┌──
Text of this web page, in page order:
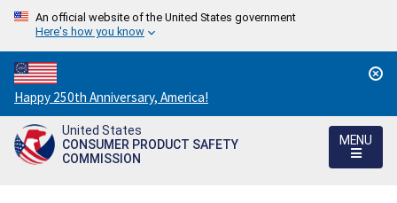
An official website of the United States government
Here's how you know
Countdown
to
America's
250th
Happy 250th Anniversary, America!
United States
CONSUMER PRODUCT SAFETY
COMMISSION
MENU
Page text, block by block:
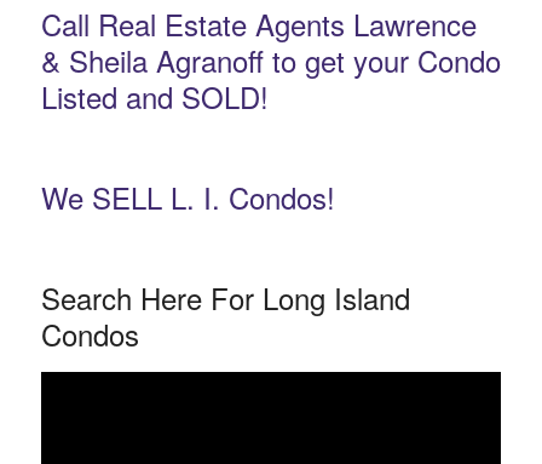
Call Real Estate Agents Lawrence
& Sheila Agranoff to get your Condo
Listed and SOLD!
We SELL L. I. Condos!
Search Here For Long Island
Condos
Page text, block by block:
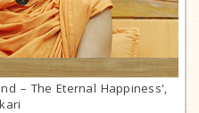
– The Eternal Happiness',
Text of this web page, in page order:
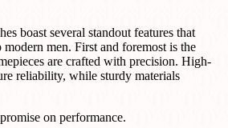
boast several standout features that
men. First and foremost is the
are crafted with precision. High-
reliability, while sturdy materials
on performance.
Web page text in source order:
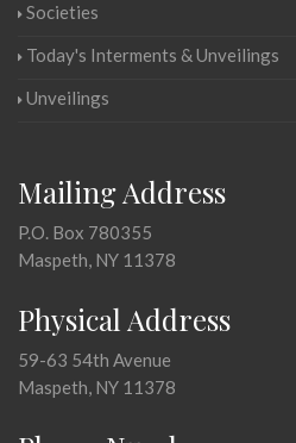
Societies
Today's Interments & Unveilings
Unveilings
Mailing Address
P.O. Box 780355
Maspeth, NY 11378
Physical Address
59-63 54th Avenue
Maspeth, NY 11378
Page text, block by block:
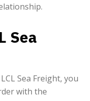
Sea
Sea Freight, you
with the
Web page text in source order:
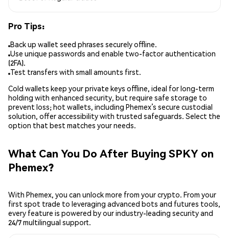
Pro Tips:
Back up wallet seed phrases securely offline.
Use unique passwords and enable two-factor authentication
(2FA).
Test transfers with small amounts first.
Cold wallets keep your private keys offline, ideal for long-term
holding with enhanced security, but require safe storage to
prevent loss; hot wallets, including Phemex’s secure custodial
solution, offer accessibility with trusted safeguards. Select the
option that best matches your needs.
What Can You Do After Buying SPKY on
Phemex?
With Phemex, you can unlock more from your crypto. From your
first spot trade to leveraging advanced bots and futures tools,
every feature is powered by our industry-leading security and
24/7 multilingual support.
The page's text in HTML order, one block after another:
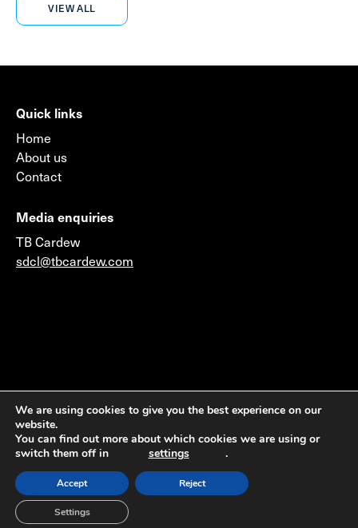
VIEW ALL
Quick links
Home
About us
Contact
Media enquiries
TB Cardew
sdcl@tbcardew.com
©2026 © 2014 Sustainable Development Capital LLP
(Authorised & Regulated by the Financial Conduct
Authority) & Sustainable Development Capital LLC
(Member FINRA & SIPC)
We are using cookies to give you the best experience on our
website.
You can find out more about which cookies we are using or
switch them off in
settings .
Accept Reject
Settings
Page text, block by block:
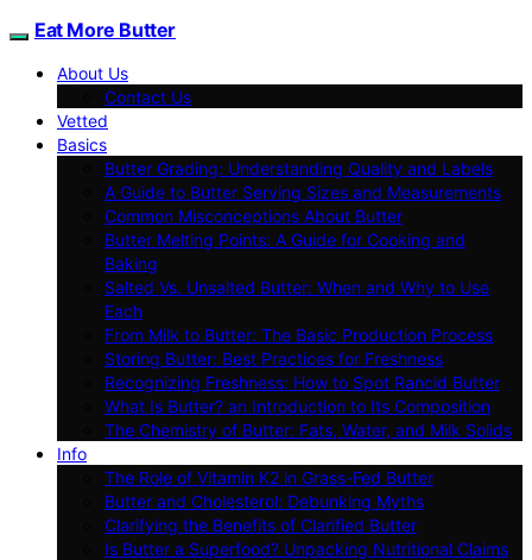
Eat More Butter
About Us
Contact Us
Vetted
Basics
Butter Grading: Understanding Quality and Labels
A Guide to Butter Serving Sizes and Measurements
Common Misconceptions About Butter
Butter Melting Points: A Guide for Cooking and
Baking
Salted Vs. Unsalted Butter: When and Why to Use
Each
From Milk to Butter: The Basic Production Process
Storing Butter: Best Practices for Freshness
Recognizing Freshness: How to Spot Rancid Butter
What Is Butter? an Introduction to Its Composition
The Chemistry of Butter: Fats, Water, and Milk Solids
Info
The Role of Vitamin K2 in Grass-Fed Butter
Butter and Cholesterol: Debunking Myths
Clarifying the Benefits of Clarified Butter
Is Butter a Superfood? Unpacking Nutritional Claims
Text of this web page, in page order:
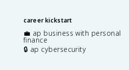
career kickstart
💼 ap business with personal
finance
🔒 ap cybersecurity
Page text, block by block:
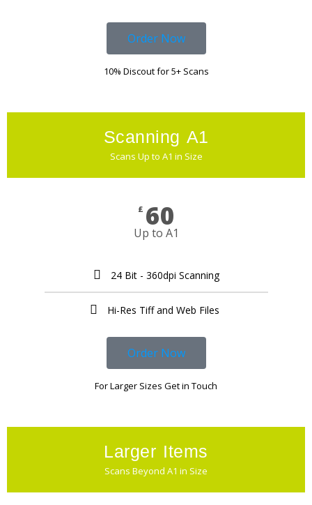
Order Now
10% Discout for 5+ Scans
Scanning A1
Scans Up to A1 in Size
£ 60
Up to A1
24 Bit - 360dpi Scanning
Hi-Res Tiff and Web Files ​
Order Now
For Larger Sizes Get in Touch
Larger Items
Scans Beyond A1 in Size
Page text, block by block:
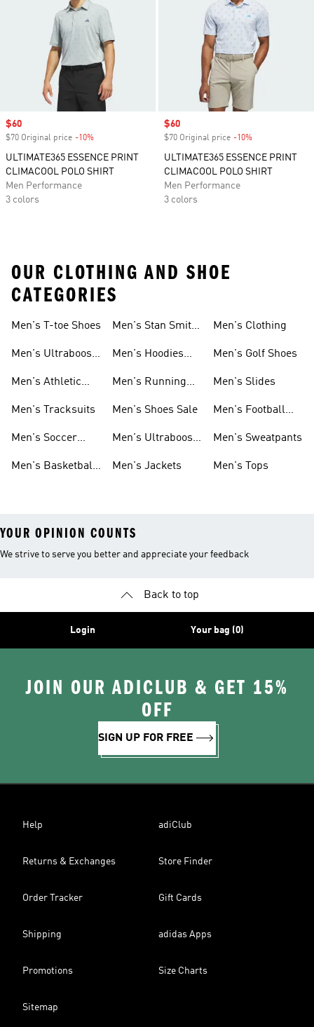
Sale price
$60
$70 Original price -10%
ULTIMATE365 ESSENCE PRINT
CLIMACOOL POLO SHIRT
Men Performance
3 colors
Sale price
$60
$70 Original price -10%
ULTIMATE365 ESSENCE PRINT
CLIMACOOL POLO SHIRT
Men Performance
3 colors
OUR CLOTHING AND SHOE
CATEGORIES
Men's T-toe Shoes
Men's Ultraboost
Men's Athletic
Men's Tracksuits
Men's Soccer
Men's Basketball
Men's Stan Smith
Men's Hoodies
Men's Running
Men's Shoes Sale
Men's Ultraboost
Men's Jackets
Men's Clothing
Men's Golf Shoes
Men's Slides
Men's Football
Men's Sweatpants
Men's Tops
YOUR OPINION COUNTS
We strive to serve you better and appreciate your feedback
Back to top
Login Your bag (0)
JOIN OUR ADICLUB & GET 15%
OFF
SIGN UP FOR FREE
Help adiClub
Returns & Exchanges Store Finder
Order Tracker Gift Cards
Shipping adidas Apps
Promotions Size Charts
Sitemap
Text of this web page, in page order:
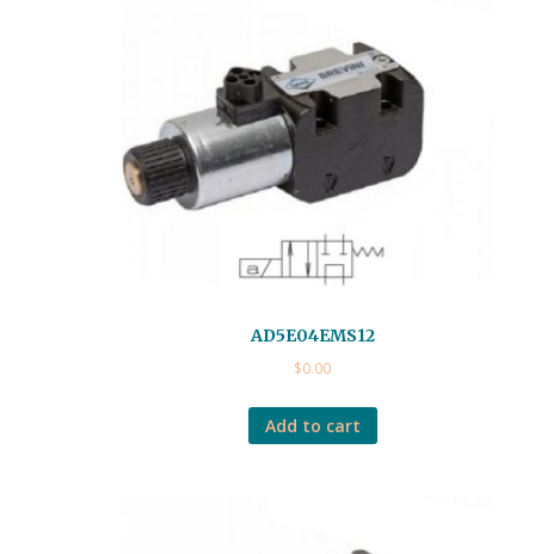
└──
▶ What is needed:
Wherever a line holds the word "Scans", copy that line out of the entries above.

▶ Answer box:
10% Discout for 5+ Scans
Scans Up to A1 in Size
Scans Beyond A1 in Size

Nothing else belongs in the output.